Cagliostro gardait toujours le même silence de mauvais augure.

On entendit le pas du capitaine sur les degrés sonores du perron, sa voix toujours gaie dans la cour, et ses derniers complimens aux personnes rassemblées pour le voir.

Puis les chevaux secouèrent leurs têtes chargées de grelots, la portière de la chaise se ferma avec un bruit sec, et les roues grondèrent sur le pavé de la rue.

Lapeyrouse venait de faire le premier pas dans ce voyage mystérieux dont il ne devait pas revenir.

Chacun écoutait.

Lorsqu’on n’entendit plus rien, tous les regards se trouvèrent comme par une force supérieure ramenés sur Cagliostro.

Il y avait en ce moment sur les traits de cet homme une illumination pythique qui fit tressaillir les convives.

Un silence étrange dura quelques instans.

Le comte de Haga le rompit le premier.

— Et pourquoi ne lui avez-vous rien répondu, monsieur ?

Cette interrogation était l’expression de l’anxiété générale.

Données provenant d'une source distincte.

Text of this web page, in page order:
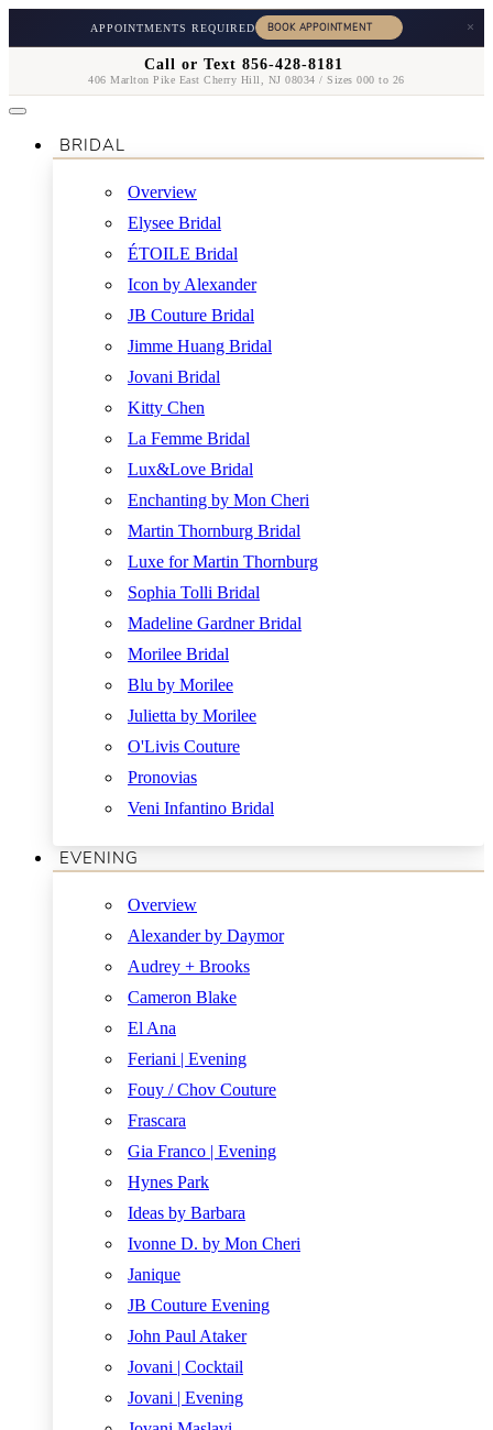
APPOINTMENTS REQUIRED ×
Call or Text 856-428-8181
406 Marlton Pike East Cherry Hill, NJ 08034 / Sizes 000 to 26
BRIDAL
Overview
Elysee Bridal
ÉTOILE Bridal
Icon by Alexander
JB Couture Bridal
Jimme Huang Bridal
Jovani Bridal
Kitty Chen
La Femme Bridal
Lux&Love Bridal
Enchanting by Mon Cheri
Martin Thornburg Bridal
Luxe for Martin Thornburg
Sophia Tolli Bridal
Madeline Gardner Bridal
Morilee Bridal
Blu by Morilee
Julietta by Morilee
O'Livis Couture
Pronovias
Veni Infantino Bridal
EVENING
Overview
Alexander by Daymor
Audrey + Brooks
Cameron Blake
El Ana
Feriani | Evening
Fouy / Chov Couture
Frascara
Gia Franco | Evening
Hynes Park
Ideas by Barbara
Ivonne D. by Mon Cheri
Janique
JB Couture Evening
John Paul Ataker
Jovani | Cocktail
Jovani | Evening
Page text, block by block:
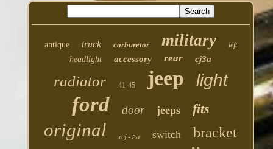
antique truck carburetor military left
headlight accessory rear cj3a
radiator 41-45 jeep light
ford door jeeps fits
original cj-2a switch bracket
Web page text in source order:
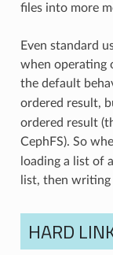
files into more
Even standard
when operating
the default
ordered result,
ordered result
CephFS). So
loading a list of
list, then
HARD
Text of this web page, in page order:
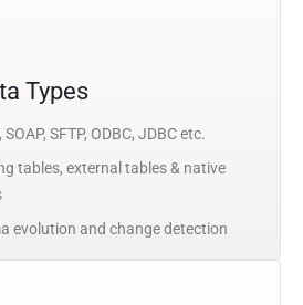
Types
SFTP, ODBC, JDBC etc.
tables, external tables & native
evolution and change detection
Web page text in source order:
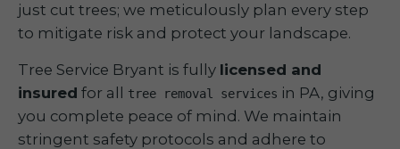
just cut trees; we meticulously plan every step
to mitigate risk and protect your landscape.
Tree Service Bryant is fully licensed and
insured for all tree removal services in PA, giving
you complete peace of mind. We maintain
stringent safety protocols and adhere to
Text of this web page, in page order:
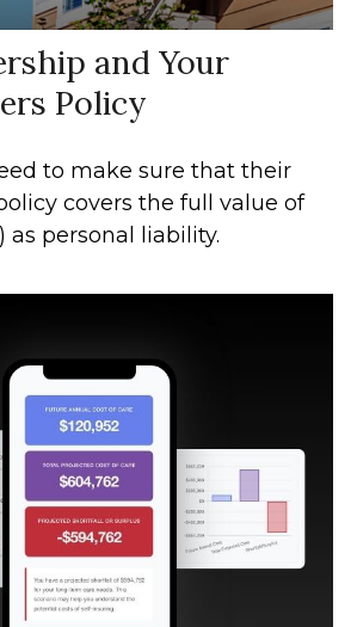
and Your
Policy
to make sure that their
covers the full value of
as personal liability.
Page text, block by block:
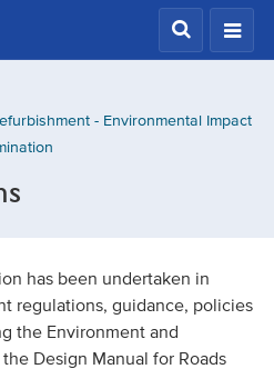
- Environmental Impact
has been undertaken in
regulations, guidance, policies
the Environment and
Design Manual for Roads
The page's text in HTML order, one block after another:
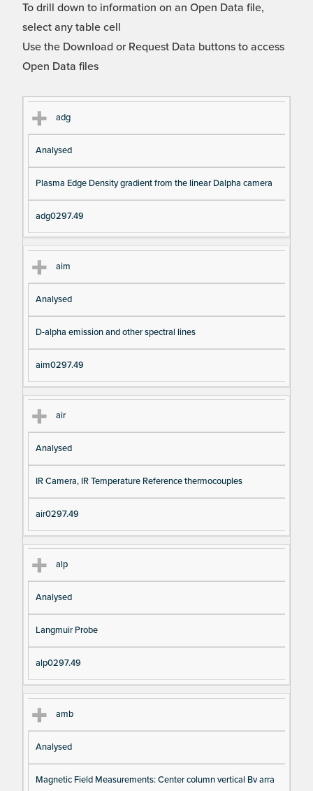
To drill down to information on an Open Data file,
select any table cell
Use the Download or Request Data buttons to access
Open Data files
Cl
as
s
Ty
pe
es
en
adg
Analysed
Plasma Edge Density gradient from the linear Dalpha camera
adg0297.49
aim
Analysed
D-alpha emission and other spectral lines
aim0297.49
air
Analysed
IR Camera, IR Temperature Reference thermocouples
air0297.49
alp
Analysed
Langmuir Probe
alp0297.49
amb
Analysed
Magnetic Field Measurements: Center column vertical Bv arra
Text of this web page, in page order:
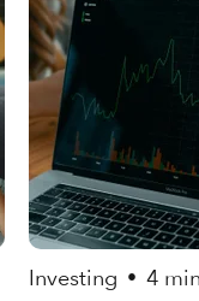
Investing • 4

Cagliostro tressaillit comme si cette demande l’avait tiré de sa contemplation.

— Parce que, dit-il en répondant au comte, il m’eût fallu lui dire un mensonge ou une dureté.

— Comment cela ?

— Parce qu’il m’eût fallu lui dire : Monsieur de Lapeyrouse, monsieur le duc de Richelieu a raison de vous dire adieu et non pas an revoir.